— Task objective —
Look through the lines below and copy each one that includes "Anwendung".

— Information provided —

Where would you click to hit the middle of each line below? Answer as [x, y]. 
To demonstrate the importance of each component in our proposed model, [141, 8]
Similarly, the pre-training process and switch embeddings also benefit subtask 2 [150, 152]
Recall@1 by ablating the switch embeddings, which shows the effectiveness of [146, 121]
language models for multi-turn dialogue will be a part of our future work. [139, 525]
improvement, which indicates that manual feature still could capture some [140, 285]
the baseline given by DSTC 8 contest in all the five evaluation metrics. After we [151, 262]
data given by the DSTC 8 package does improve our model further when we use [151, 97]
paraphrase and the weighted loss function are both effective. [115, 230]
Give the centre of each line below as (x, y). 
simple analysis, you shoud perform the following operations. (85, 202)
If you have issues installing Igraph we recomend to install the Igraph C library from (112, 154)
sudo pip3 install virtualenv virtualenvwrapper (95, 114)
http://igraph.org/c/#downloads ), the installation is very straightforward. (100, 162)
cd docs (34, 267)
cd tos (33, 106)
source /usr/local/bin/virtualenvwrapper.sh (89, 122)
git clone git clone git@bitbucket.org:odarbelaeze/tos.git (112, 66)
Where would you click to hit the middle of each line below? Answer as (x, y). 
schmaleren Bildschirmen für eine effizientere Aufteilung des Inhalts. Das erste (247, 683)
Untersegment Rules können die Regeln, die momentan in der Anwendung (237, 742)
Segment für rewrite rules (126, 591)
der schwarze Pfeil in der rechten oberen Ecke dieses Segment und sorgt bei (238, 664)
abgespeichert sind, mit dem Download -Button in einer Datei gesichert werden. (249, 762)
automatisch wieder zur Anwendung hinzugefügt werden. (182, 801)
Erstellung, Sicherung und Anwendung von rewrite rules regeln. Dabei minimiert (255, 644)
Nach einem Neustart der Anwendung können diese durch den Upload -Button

— Written reply —
Untersegment Rules können die Regeln, die momentan in der Anwendung (237, 742)
automatisch wieder zur Anwendung hinzugefügt werden. (182, 801)
Erstellung, Sicherung und Anwendung von rewrite rules regeln. Dabei minimiert (255, 644)
Nach einem Neustart der Anwendung können diese durch den Upload -Button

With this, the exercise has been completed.